• _WORK TO BE COMPLETED_: Copy each line of the data below with the word "DESCRIPTION".

(Extracted records)
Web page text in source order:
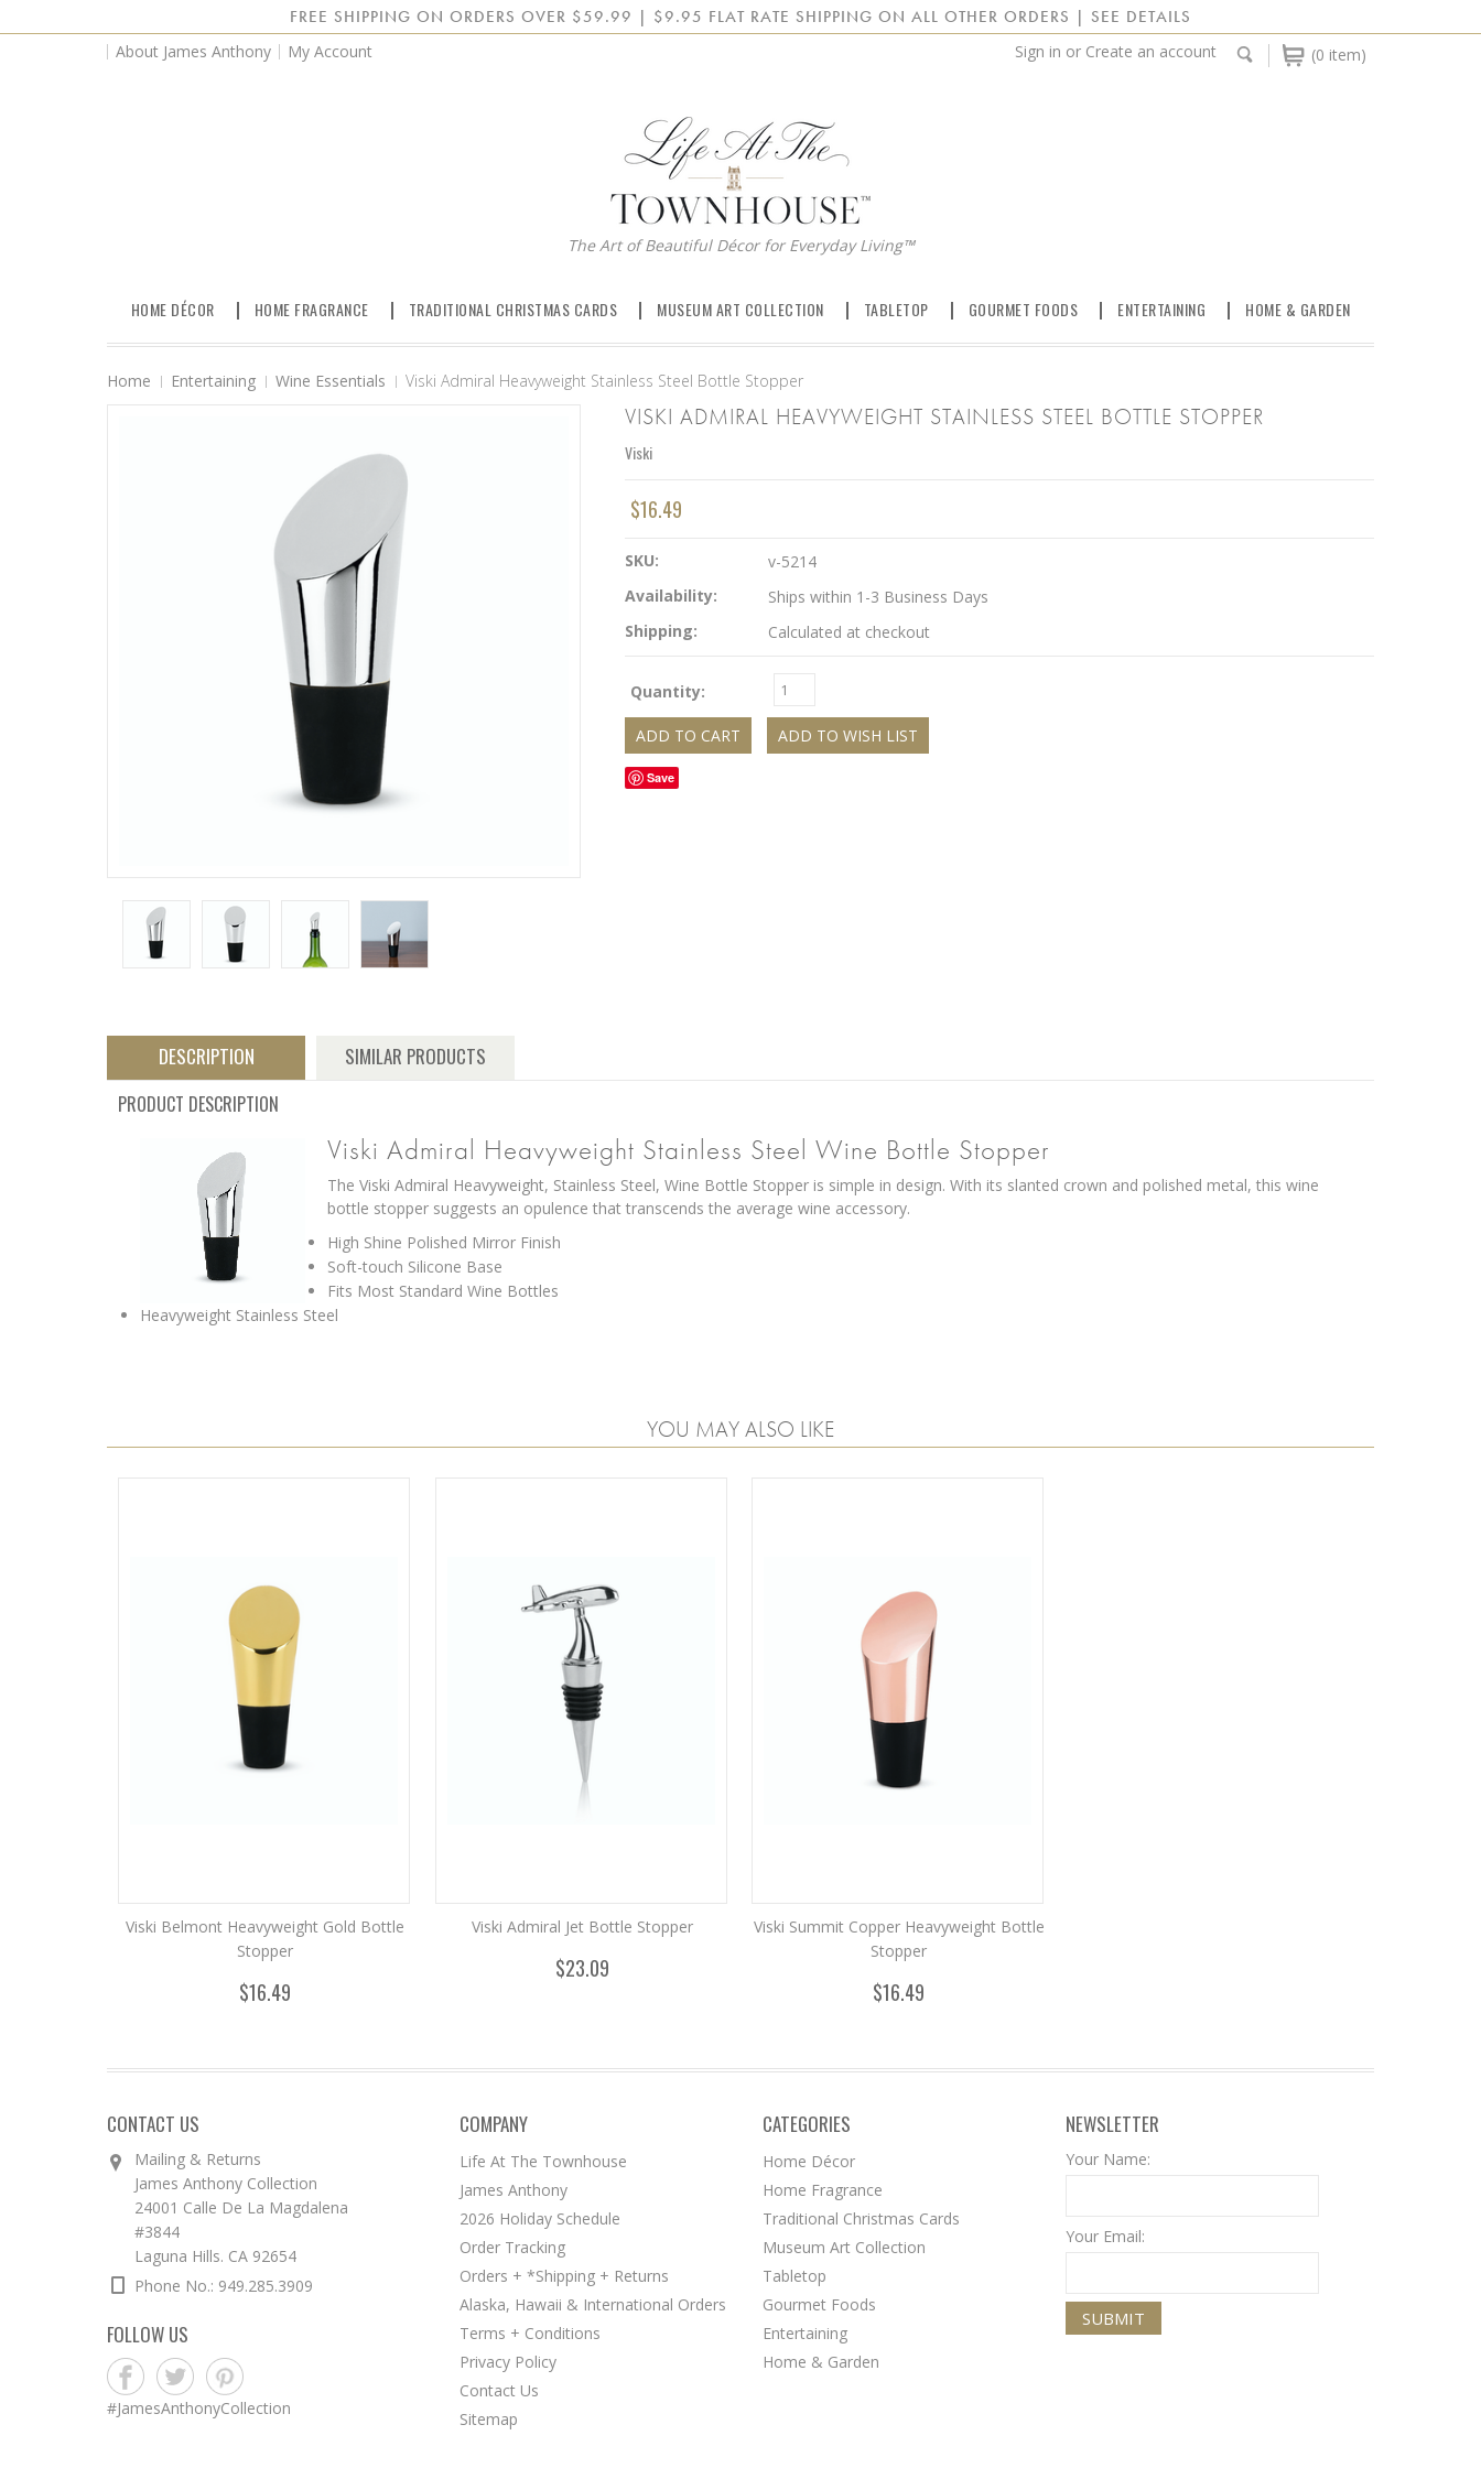
FREE SHIPPING ON ORDERS OVER $59.99 | $9.95 FLAT RATE SHIPPING ON ALL OTHER ORDERS | SEE DETAILS
About James Anthony My Account (0 item)
Sign in or Create an account
The Art of Beautiful Décor for Everyday Living™
HOME DÉCOR HOME FRAGRANCE TRADITIONAL CHRISTMAS CARDS MUSEUM ART COLLECTION TABLETOP GOURMET FOODS ENTERTAINING HOME & GARDEN
Home Entertaining Wine Essentials Viski Admiral Heavyweight Stainless Steel Bottle Stopper
VISKI ADMIRAL HEAVYWEIGHT STAINLESS STEEL BOTTLE STOPPER
Viski
$16.49
SKU:
v-5214
Availability:
Ships within 1-3 Business Days
Shipping:
Calculated at checkout
Quantity:
Save
DESCRIPTION SIMILAR PRODUCTS
PRODUCT DESCRIPTION
Viski Admiral Heavyweight Stainless Steel Wine Bottle Stopper
The Viski Admiral Heavyweight, Stainless Steel, Wine Bottle Stopper is simple in design. With its slanted crown and polished metal, this wine
bottle stopper suggests an opulence that transcends the average wine accessory.
High Shine Polished Mirror Finish
Soft-touch Silicone Base
Fits Most Standard Wine Bottles
Heavyweight Stainless Steel
YOU MAY ALSO LIKE
Viski Belmont Heavyweight Gold Bottle
Stopper
$16.49
Viski Admiral Jet Bottle Stopper
$23.09
Viski Summit Copper Heavyweight Bottle
Stopper
$16.49
CONTACT US
Mailing & Returns
James Anthony Collection
24001 Calle De La Magdalena
#3844
Laguna Hills. CA 92654
Phone No.: 949.285.3909
FOLLOW US
#JamesAnthonyCollection
COMPANY
Life At The Townhouse
James Anthony
2026 Holiday Schedule
Order Tracking
Orders + *Shipping + Returns
Alaska, Hawaii & International Orders
Terms + Conditions
Privacy Policy
Contact Us
Sitemap
CATEGORIES
Home Décor
Home Fragrance
Traditional Christmas Cards
Museum Art Collection
Tabletop
Gourmet Foods
Entertaining
Home & Garden
NEWSLETTER
Your Name:
Your Email:
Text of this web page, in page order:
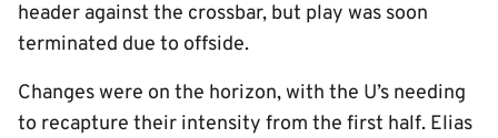
header against the crossbar, but play was soon
terminated due to offside.
Changes were on the horizon, with the U’s needing
to recapture their intensity from the first half. Elias
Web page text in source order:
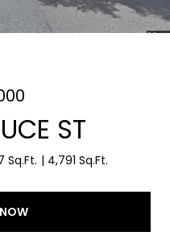
ST
Sq.Ft. 4,791 Sq.Ft.
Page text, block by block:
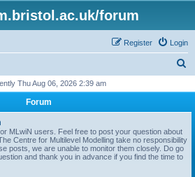
forum
Login
Register
r
Thu Aug 06, 2026 2:39 am
Forum
MLwiN users. Feel free to post your question about
Centre for Multilevel Modelling take no responsibility
posts, we are unable to monitor them closely. Do go
and thank you in advance if you find the time to
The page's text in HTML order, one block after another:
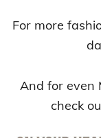
For more
And for even
check
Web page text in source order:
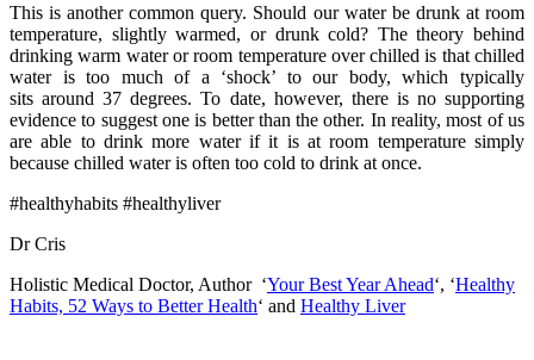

• _OUTPUT FOR THIS TASK_:
DESCRIPTION SIMILAR PRODUCTS
PRODUCT DESCRIPTION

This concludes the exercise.